I have no way of telling whether it was her inherent care as a doctor, her listening skills or the fact that she was female that made her take action that day that led to a scan, an appointment with a specialist and eventually, despite extremely lengthy NHS waiting times, to surgery.

I’m kinda taking a wild guess it was the big fat shiny cuts and bruises glaring out of my face that really nailed it that day.

It did feel to me that for so many people, the only kind of believing is one that involves seeing, and I felt deep and personal sadness for the rejection of all that is unseen in this world and the damage that human beings do to each other in the process of being so doggedly stuck in our black and white ways.

Waiting for the operation

It still took a very long time to have a scan, to find endometrioma, to have another scan, to see two specialists and to eventually be recommended for surgery.  My symptoms worsened daily.

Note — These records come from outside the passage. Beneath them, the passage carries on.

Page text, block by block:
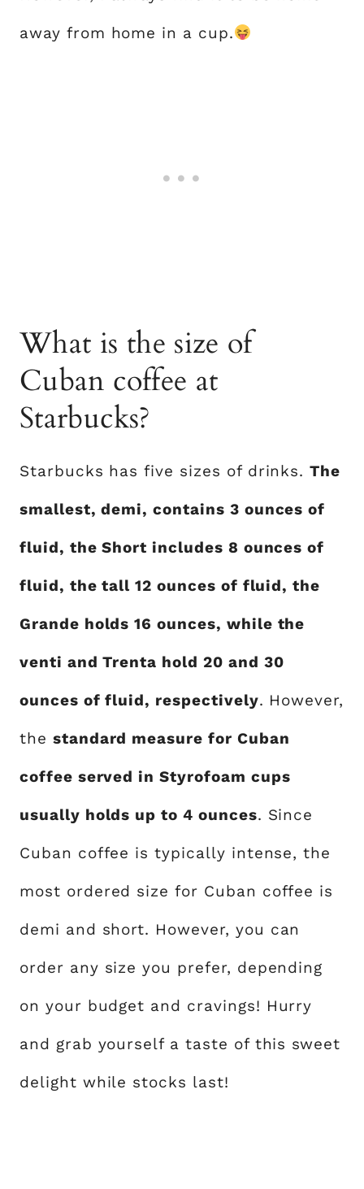
away from home in a cup.
What is the size of
Cuban coffee at
Starbucks?
Starbucks has five sizes of drinks.The
smallest, demi, contains 3 ounces of
fluid, the Short includes 8 ounces of
fluid, the tall 12 ounces of fluid, the
Grande holds 16 ounces, while the
venti and Trenta hold 20 and 30
ounces of fluid, respectively. However,
the standard measure for Cuban
coffee served in Styrofoam cups
usually holds up to 4 ounces. Since
Cuban coffee is typically intense, the
most ordered size for Cuban coffee is
demi and short. However, you can
order any size you prefer, depending
on your budget and cravings! Hurry
and grab yourself a taste of this sweet
delight while stocks last!
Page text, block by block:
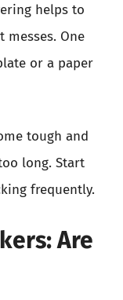
helps to
messes. One
or a paper
tough and
long. Start
frequently.
Are
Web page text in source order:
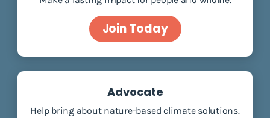
Join Today
Advocate
Help bring about nature-based climate solutions.
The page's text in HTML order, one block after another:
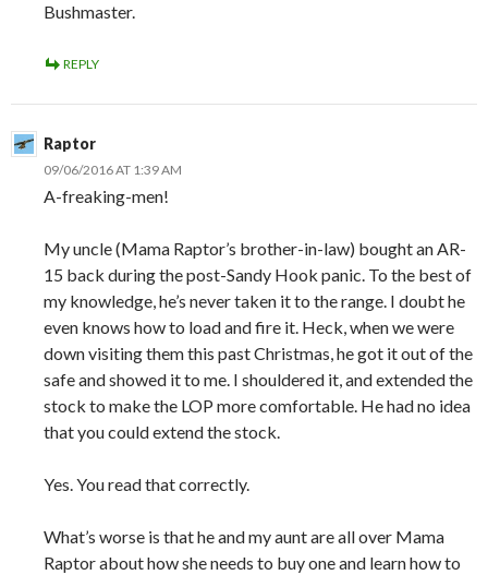
Bushmaster.
REPLY
Raptor
09/06/2016 AT 1:39 AM
A-freaking-men!
My uncle (Mama Raptor’s brother-in-law) bought an AR-
15 back during the post-Sandy Hook panic. To the best of
my knowledge, he’s never taken it to the range. I doubt he
even knows how to load and fire it. Heck, when we were
down visiting them this past Christmas, he got it out of the
safe and showed it to me. I shouldered it, and extended the
stock to make the LOP more comfortable. He had no idea
that you could extend the stock.
Yes. You read that correctly.
What’s worse is that he and my aunt are all over Mama
Raptor about how she needs to buy one and learn how to
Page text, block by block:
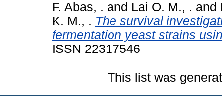
F. Abas, . and Lai O. M., . and
K. M., . The survival
fermentation yeast strains
ISSN 22317546
This list was
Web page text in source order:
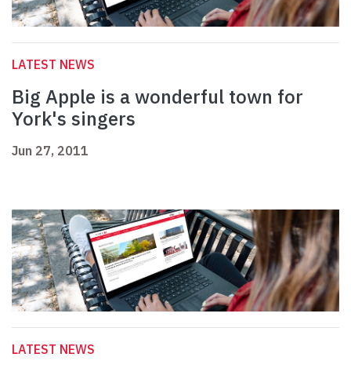
LATEST NEWS
Big Apple is a wonderful town for
York's singers
Jun 27, 2011
LATEST NEWS
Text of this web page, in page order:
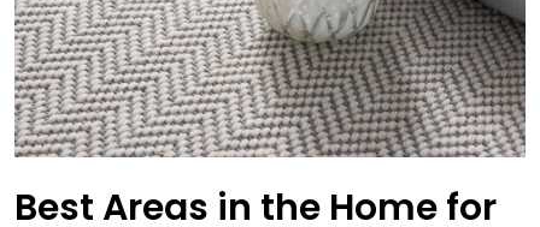
Best Areas in the Home for
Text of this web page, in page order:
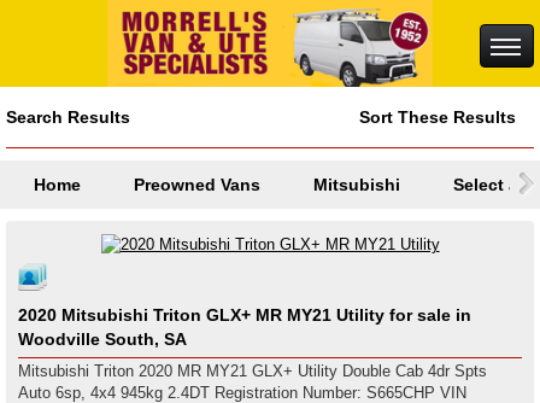
Search Results Sort These Results
Home Preowned Vans Mitsubishi Select a
2020 Mitsubishi Triton GLX+ MR MY21 Utility for sale in
Woodville South, SA
Mitsubishi Triton 2020 MR MY21 GLX+ Utility Double Cab 4dr Spts
Auto 6sp, 4x4 945kg 2.4DT Registration Number: S665CHP VIN
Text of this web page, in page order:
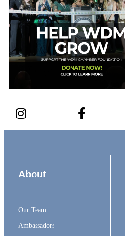
About
Our Team
Ambassadors
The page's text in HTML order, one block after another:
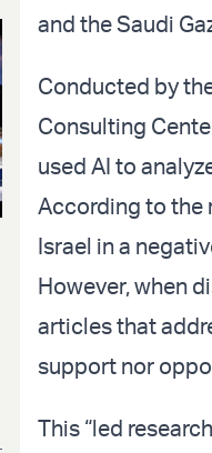
and the Saudi
Conducted by
Consulting
used AI to
According to the
Israel in a
However, when
articles that
support nor
This “led
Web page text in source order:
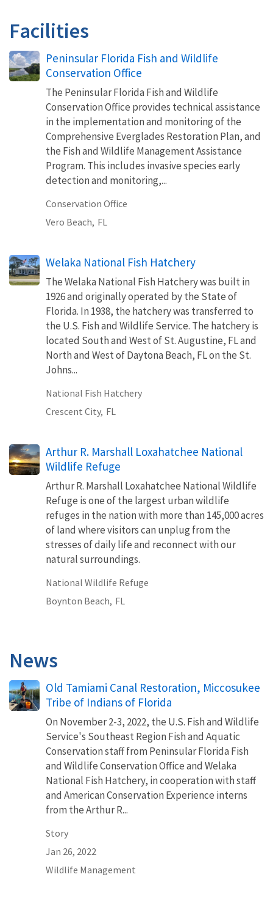
Facilities
Peninsular Florida Fish and Wildlife
Conservation Office
The Peninsular Florida Fish and Wildlife
Conservation Office provides technical assistance
in the implementation and monitoring of the
Comprehensive Everglades Restoration Plan, and
the Fish and Wildlife Management Assistance
Program. This includes invasive species early
detection and monitoring,...
Conservation Office
Vero Beach, FL
Welaka National Fish Hatchery
The Welaka National Fish Hatchery was built in
1926 and originally operated by the State of
Florida. In 1938, the hatchery was transferred to
the U.S. Fish and Wildlife Service. The hatchery is
located South and West of St. Augustine, FL and
North and West of Daytona Beach, FL on the St.
Johns...
National Fish Hatchery
Crescent City, FL
Arthur R. Marshall Loxahatchee National
Wildlife Refuge
Arthur R. Marshall Loxahatchee National Wildlife
Refuge is one of the largest urban wildlife
refuges in the nation with more than 145,000 acres
of land where visitors can unplug from the
stresses of daily life and reconnect with our
natural surroundings.
National Wildlife Refuge
Boynton Beach, FL
News
Old Tamiami Canal Restoration, Miccosukee
Tribe of Indians of Florida
On November 2-3, 2022, the U.S. Fish and Wildlife
Service's Southeast Region Fish and Aquatic
Conservation staff from Peninsular Florida Fish
and Wildlife Conservation Office and Welaka
National Fish Hatchery, in cooperation with staff
and American Conservation Experience interns
from the Arthur R...
Story
Jan 26, 2022
Wildlife Management
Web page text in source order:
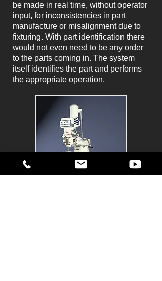
be made in real time, without operator
input, for inconsistencies in part
manufacture or misalignment due to
fixturing. With part identification there
would not even need to be any order
to the parts coming in. The system
itself identifies the part and performs
the appropriate operation.
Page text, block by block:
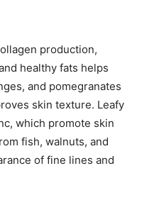
production,
healthy fats helps
and pomegranates
skin texture. Leafy
which promote skin
fish, walnuts, and
of fine lines and
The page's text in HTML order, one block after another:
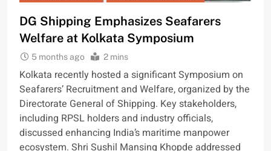
DG Shipping Emphasizes Seafarers
Welfare at Kolkata Symposium
5 months ago 2 mins
Kolkata recently hosted a significant Symposium on
Seafarers’ Recruitment and Welfare, organized by the
Directorate General of Shipping. Key stakeholders,
including RPSL holders and industry officials,
discussed enhancing India’s maritime manpower
ecosystem. Shri Sushil Mansing Khopde addressed
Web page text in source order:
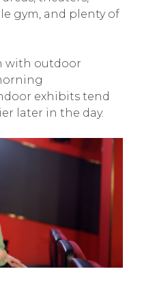
gym, and plenty of
with outdoor
exhibits tend
later in the day.
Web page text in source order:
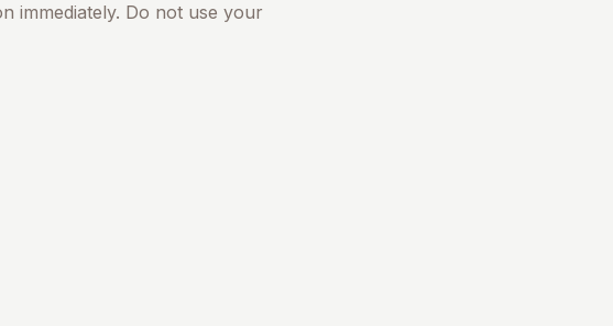
immediately. Do not use your
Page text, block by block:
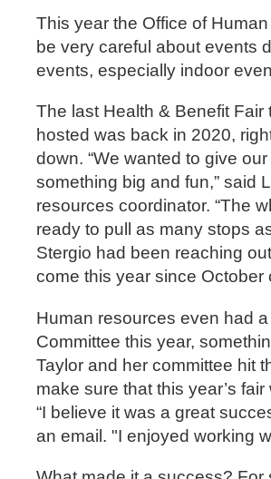
This year the Office of
be very careful about events
events, especially indoor
The last Health & Benefit
hosted was back in 2020,
down. “We wanted to give
something big and fun,” said
resources coordinator. “The
ready to pull as many stops
Stergio had been reaching
come this year since October
Human resources even had
Committee this year,
Taylor and her committee hit
make sure that this year’s
“I believe it was a great
an email. "I enjoyed working
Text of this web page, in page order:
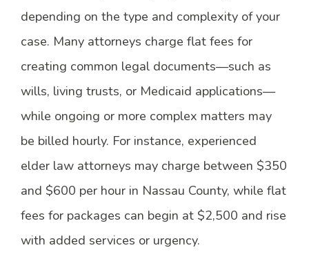
depending on the type and complexity of your
case. Many attorneys charge flat fees for
creating common legal documents—such as
wills, living trusts, or Medicaid applications—
while ongoing or more complex matters may
be billed hourly. For instance, experienced
elder law attorneys may charge between $350
and $600 per hour in Nassau County, while flat
fees for packages can begin at $2,500 and rise
with added services or urgency.
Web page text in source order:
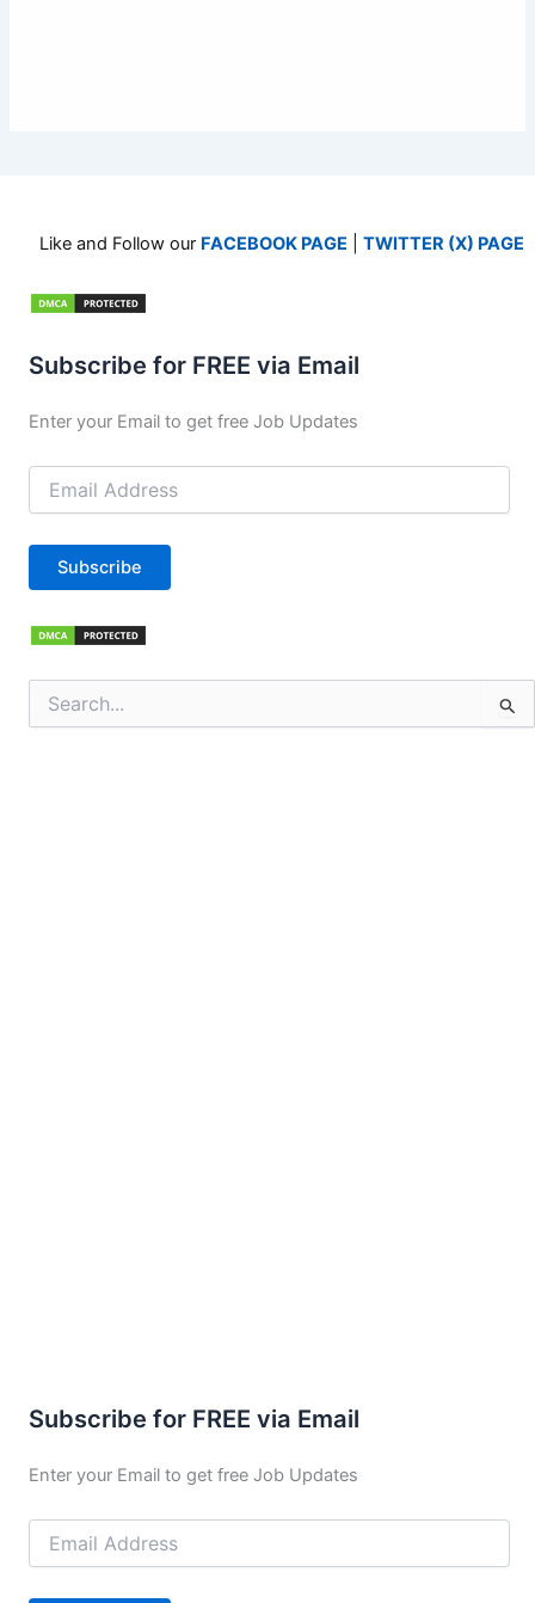
Like and Follow our FACEBOOK PAGE TWITTER (X) PAGE
Subscribe for FREE via Email
Enter your Email to get free Job Updates
Email
Address
Subscribe
for:
Subscribe for FREE via Email
Enter your Email to get free Job Updates
Email
Address
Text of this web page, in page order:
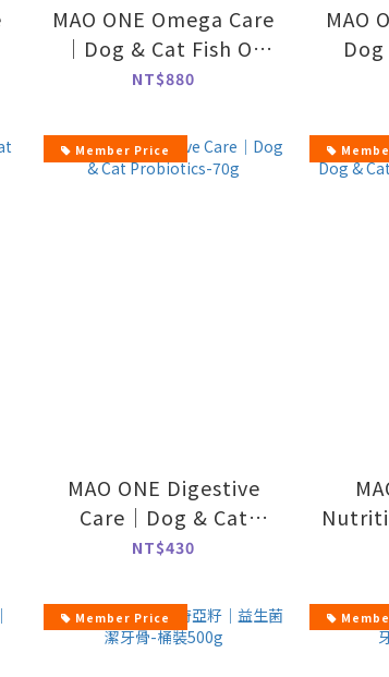
MAO ONE Omega Care
｜Dog & Cat Fish Oil
Powder-50g
NT$880
MAO
Member Price
MAO ONE Digestive
Care｜Dog & Cat
Probiotics-70g
NT$430
Member Price
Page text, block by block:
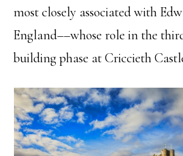
most closely associated with
England––whose role in the
building phase at Criccieth
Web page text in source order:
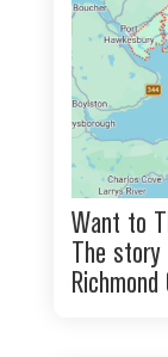
Want to
The
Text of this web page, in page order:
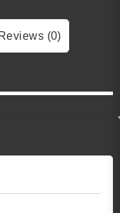
Reviews (0)
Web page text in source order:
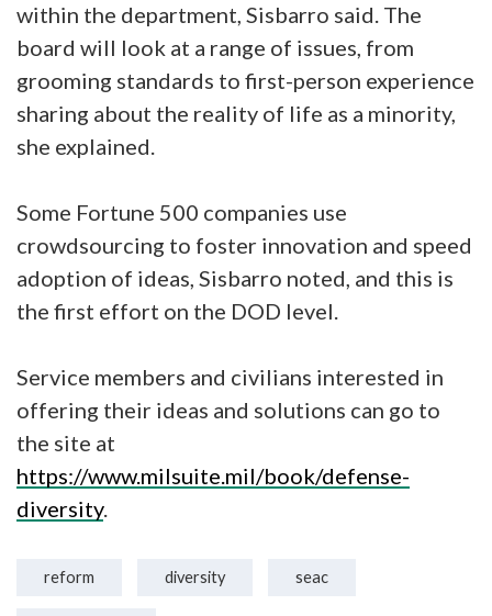
within the department, Sisbarro said. The
board will look at a range of issues, from
grooming standards to first-person experience
sharing about the reality of life as a minority,
she explained.
Some Fortune 500 companies use
crowdsourcing to foster innovation and speed
adoption of ideas, Sisbarro noted, and this is
the first effort on the DOD level.
Service members and civilians interested in
offering their ideas and solutions can go to
the site at
https://www.milsuite.mil/book/defense-
diversity.
reform diversity seac
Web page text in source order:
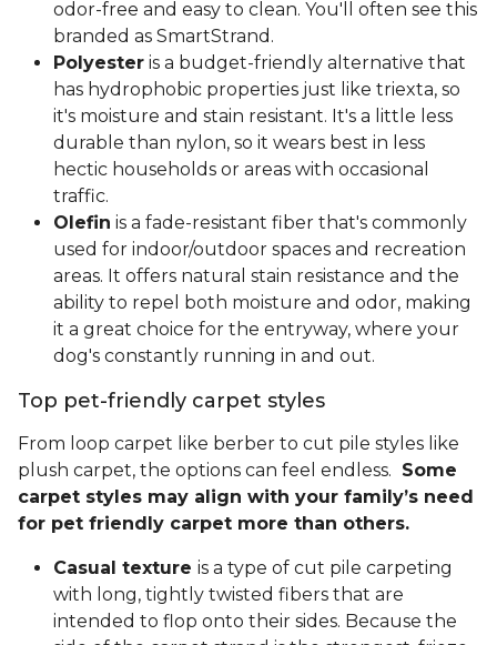
odor-free and easy to clean. You'll often see this
branded as SmartStrand.
Polyester is a budget-friendly alternative that
has hydrophobic properties just like triexta, so
it's moisture and stain resistant. It's a little less
durable than nylon, so it wears best in less
hectic households or areas with occasional
traffic.
Olefin is a fade-resistant fiber that's commonly
used for indoor/outdoor spaces and recreation
areas. It offers natural stain resistance and the
ability to repel both moisture and odor, making
it a great choice for the entryway, where your
dog's constantly running in and out.
Top pet-friendly carpet styles
From loop carpet like berber to cut pile styles like
plush carpet, the options can feel endless. Some
carpet styles may align with your family’s need
for pet friendly carpet more than others.
Casual texture is a type of cut pile carpeting
with long, tightly twisted fibers that are
intended to flop onto their sides. Because the

I was taking so many strong painkillers multiple times per day and remained permanently worried about whether I’d be able to get up on a morning.  The tiredness was horrendous.  Would I be able to drive to school, I’d wonder.  Often with a hot water bottle, Lucozade and a tonne of pills down me, yes.  By this point I had friends on standby in case the pain was too bad, and I was becoming better at asking for help and explaining myself to others.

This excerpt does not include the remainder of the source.